THIS OPINION HAS NO PRECEDENTIAL VALUE. IT SHOULD NOT BE CITED OR RELIED ON AS PRECEDENT IN ANY PROCEEDING EXCEPT AS PROVIDED BY RULE 268(d)(2), SCACR.
THE STATE OF SOUTH CAROLINA
In The Court of Appeals
Donald Auker, Appellant,
Ridgeway Health and Rehab and The Phoenix Insurance Company, Respondents.
Appeal from the Appellate Panel
Unpublished Opinion No. 2011-UP-510
Submitted November 1, 2011 – Filed November 28, 2011
Dennis N. Cannon, Jr., of Camden, for Appellant.
R. Daniel Addison, of Columbia, for Respondents.

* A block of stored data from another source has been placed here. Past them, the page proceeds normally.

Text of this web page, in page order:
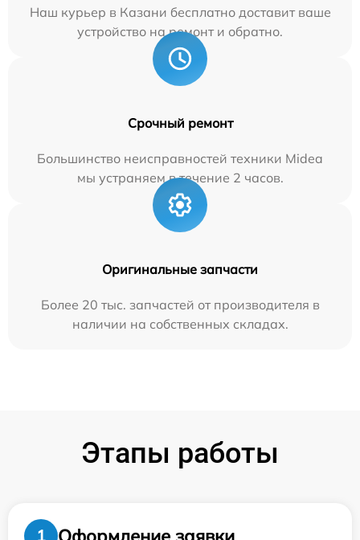
Наш курьер в Казани бесплатно доставит ваше
устройство на ремонт и обратно.
Срочный ремонт
Большинство неисправностей техники Midea
мы устраняем в течение 2 часов.
Оригинальные запчасти
Более 20 тыс. запчастей от производителя в
наличии на собственных складах.
Этапы работы
1

PER CURIAM: Donald Auker appeals the denial of his request for medical treatment for his left knee by the Appellate Panel of the South Carolina Workers' Compensation Commission (the Appellate Panel). On appeal, Auker argues the Appellate Panel erred in finding (1) his claim was barred by res judicata and (2) he failed to carry his burden of proof in showing that his current need for medical treatment for his left knee was proximately caused by his right knee surgery. We affirm pursuant to Rule 220(b)(1), SCACR, and the following authorities:
1. As to whether the Appellate Panel erred in finding Auker's claim was barred by res judicata: Estridge v. Joslyn Clark Controls, Inc., 325 S.C. 532, 539-40, 482 S.E.2d 577, 581 (Ct. App. 1997) ("The doctrine of res judicata prevents the relitigation of issues previously decided between the parties. The doctrine requires three essential elements: (1) the judgment must be final, valid and on the merits; (2) the parties in the subsequent action must be identical to those in the first; and (3) the second action must involve matter properly included in the first action. The doctrine of res judicata only acts to preclude relitigation of issues actually litigated or which might have been litigated in the first action." (citation and internal quotation marks omitted)).
2. As to whether the Appellate Panel erred in finding Auker failed to meet his burden of proof in showing his current need for medical treatment for his left knee was proximately caused by his right knee surgery: Futch v. McAllister Towing of Georgetown, Inc., 335 S.C. 598, 613, 518 S.E.2d 591, 598 (1999) (noting an appellate court need not address appellant's remaining issues when its determination of a prior issue is dispositive).
SHORT, WILLIAMS, and GEATHERS, JJ., concur.
 We decide this case without oral argument pursuant to Rule 215, SCACR.